# [Prompt]
Look below for lines that hold the string "Fishing" and copy each one.

(Stored items)
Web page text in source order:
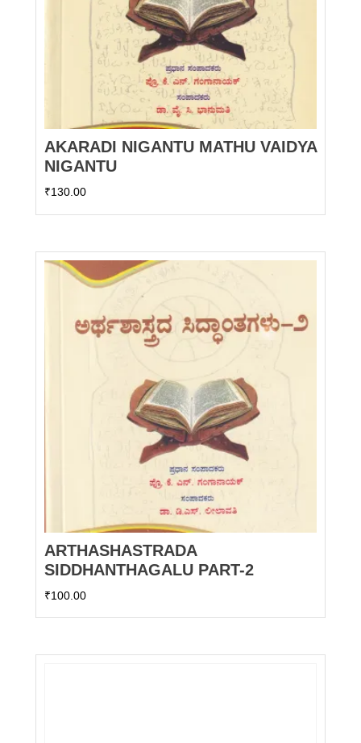
AKARADI NIGANTU MATHU VAIDYA
NIGANTU
₹130.00
ARTHASHASTRADA
SIDDHANTHAGALU PART-2
₹100.00
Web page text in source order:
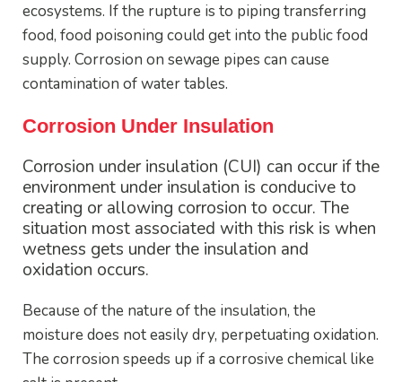
ecosystems. If the rupture is to piping transferring
food, food poisoning could get into the public food
supply. Corrosion on sewage pipes can cause
contamination of water tables.
Corrosion Under Insulation
Corrosion under insulation (CUI) can occur if the
environment under insulation is conducive to
creating or allowing corrosion to occur. The
situation most associated with this risk is when
wetness gets under the insulation and
oxidation occurs.
Because of the nature of the insulation, the
moisture does not easily dry, perpetuating oxidation.
The corrosion speeds up if a corrosive chemical like
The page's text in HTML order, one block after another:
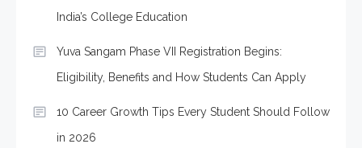
India’s College Education
Yuva Sangam Phase VII Registration Begins:
Eligibility, Benefits and How Students Can Apply
10 Career Growth Tips Every Student Should Follow
in 2026
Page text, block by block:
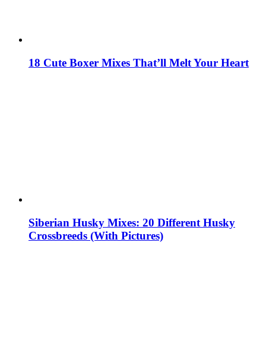
18 Cute Boxer Mixes That’ll Melt Your Heart
Siberian Husky Mixes: 20 Different Husky
Crossbreeds (With Pictures)
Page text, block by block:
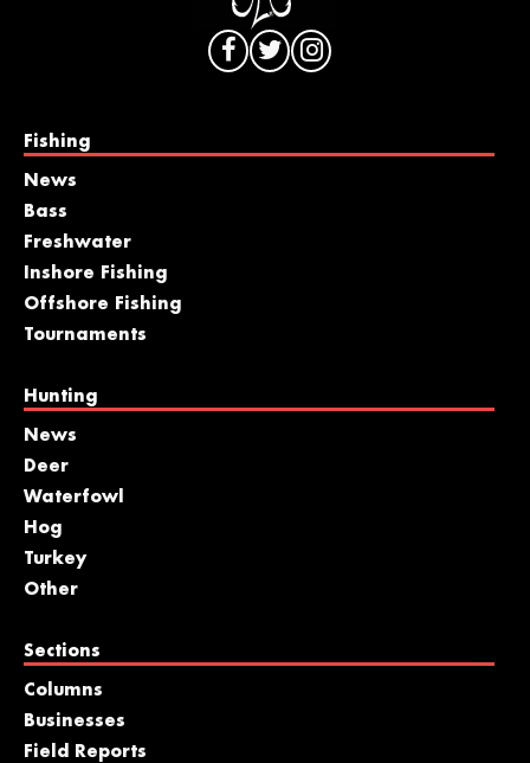
Fishing
News
Bass
Freshwater
Inshore Fishing
Offshore Fishing
Tournaments
Hunting
News
Deer
Waterfowl
Hog
Turkey
Other
Sections
Columns
Businesses
Field Reports
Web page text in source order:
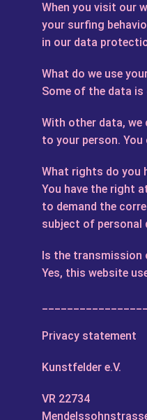
When you visit our
your surfing
in our data
What do we use
Some of the data
With other data, we
to your person.
What rights do you
You have the right
to demand the
subject of personal
Is the transmission
Yes, this website
Privacy statement
Kunstfelder e.V.
VR 22734

# [Task result]
Fishing
Inshore Fishing
Offshore Fishing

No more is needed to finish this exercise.